The firm's first collection featured jewel studded evening dresses worn by several key figures in the music industry including Madonna, Whitney Houston, and a host of supermodels. In 2005 the firm launched its first pret-a-porter collection at London Fashion Week. One of its main themes has been the injection of Arabian cultural influences into the designs, specifically Omani oriental references. Bodyamr also worked with other design houses for its collections, including Christian Louboutin who designed the shoes for the Bodyamr collections.

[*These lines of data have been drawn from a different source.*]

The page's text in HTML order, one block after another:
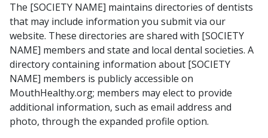
The [SOCIETY NAME] maintains directories of dentists
that may include information you submit via our
website. These directories are shared with [SOCIETY
NAME] members and state and local dental societies. A
directory containing information about [SOCIETY
NAME] members is publicly accessible on
MouthHealthy.org; members may elect to provide
additional information, such as email address and
photo, through the expanded profile option.
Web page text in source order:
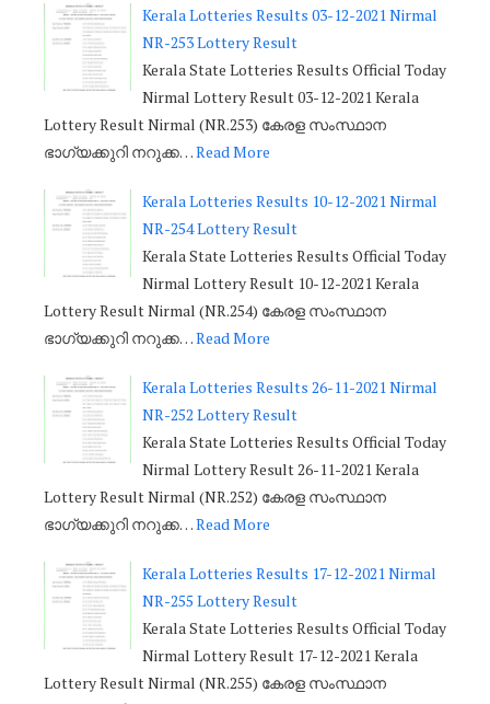
Kerala Lotteries Results 03-12-2021 Nirmal
NR-253 Lottery Result
Kerala State Lotteries Results Official Today
Nirmal Lottery Result 03-12-2021 Kerala
Lottery Result Nirmal (NR.253) കേരള സംസ്ഥാന
ഭാഗ്യക്കുറി നറുക്ക…Read More
Kerala Lotteries Results 10-12-2021 Nirmal
NR-254 Lottery Result
Kerala State Lotteries Results Official Today
Nirmal Lottery Result 10-12-2021 Kerala
Lottery Result Nirmal (NR.254) കേരള സംസ്ഥാന
ഭാഗ്യക്കുറി നറുക്ക…Read More
Kerala Lotteries Results 26-11-2021 Nirmal
NR-252 Lottery Result
Kerala State Lotteries Results Official Today
Nirmal Lottery Result 26-11-2021 Kerala
Lottery Result Nirmal (NR.252) കേരള സംസ്ഥാന
ഭാഗ്യക്കുറി നറുക്ക…Read More
Kerala Lotteries Results 17-12-2021 Nirmal
NR-255 Lottery Result
Kerala State Lotteries Results Official Today
Nirmal Lottery Result 17-12-2021 Kerala
Lottery Result Nirmal (NR.255) കേരള സംസ്ഥാന
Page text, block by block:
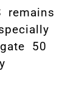
remains
50
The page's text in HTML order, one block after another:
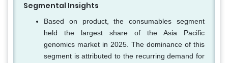
Segmental Insights
Based on product, the consumables segment
held the largest share of the Asia Pacific
genomics market in 2025. The dominance of this
segment is attributed to the recurring demand for
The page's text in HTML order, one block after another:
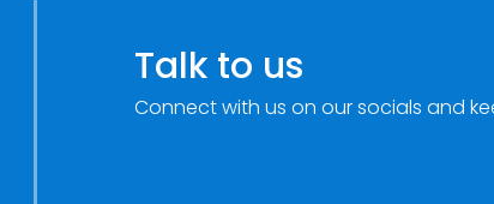
Talk to us
Connect with us on our socials and
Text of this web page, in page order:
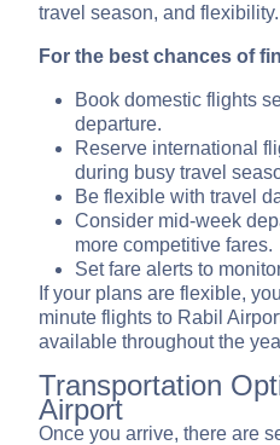
travel season, and flexibility.
For the best chances of
Book domestic flights
departure.
Reserve international
during busy travel
Be flexible with travel
Consider mid-week
more competitive fares.
Set fare alerts to
If your plans are flexible,
minute flights to Rabil
available throughout the
Transportation
Airport
Once you arrive, there are
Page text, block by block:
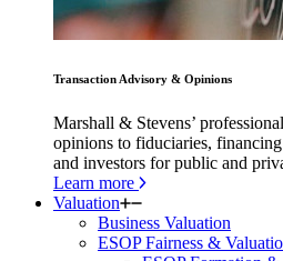
Transaction Advisory & Opinions
Marshall & Stevens’
opinions to fiduciaries,
and investors for public and
Learn more
Valuation
Business Valuation
ESOP Fairness &
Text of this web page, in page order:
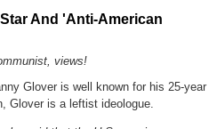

Soon after the release of his collection, Ali became known as the first internationally successful British Arab fashion designer. In 2007 his third collection was inspired by the Iranian painter Mahmoud Farshchian, who gave permission to reproduce his work The Fifth Day of Creation within his collection. Despite these high-profile collaborations, Bodyamr was still called "one of the best kept secrets of fashion insiders" by Vogue Magazine in 2008 when they released a nine-piece limited edition capsule collection through Harrods' Designer Studio.

In 2010 Bodyamr launched its new diffusion range BodyAmr Studio, a ready-to-wear line, inspired by the 1970s New York City disco scene. The name of the line was inspired by the culture and fashion of the New York nightclub Studio 54, and was described by fashion publications as a new direction in lounge-wear. That year Bodyamr was featured by British Vogue due to the number of celebrities choosing to wear his designs to high-profile events.

In 2011 Bodyamr teamed with Rolls-Royce to produce a series of artistic advertisements celebrating the car company's 100th anniversary.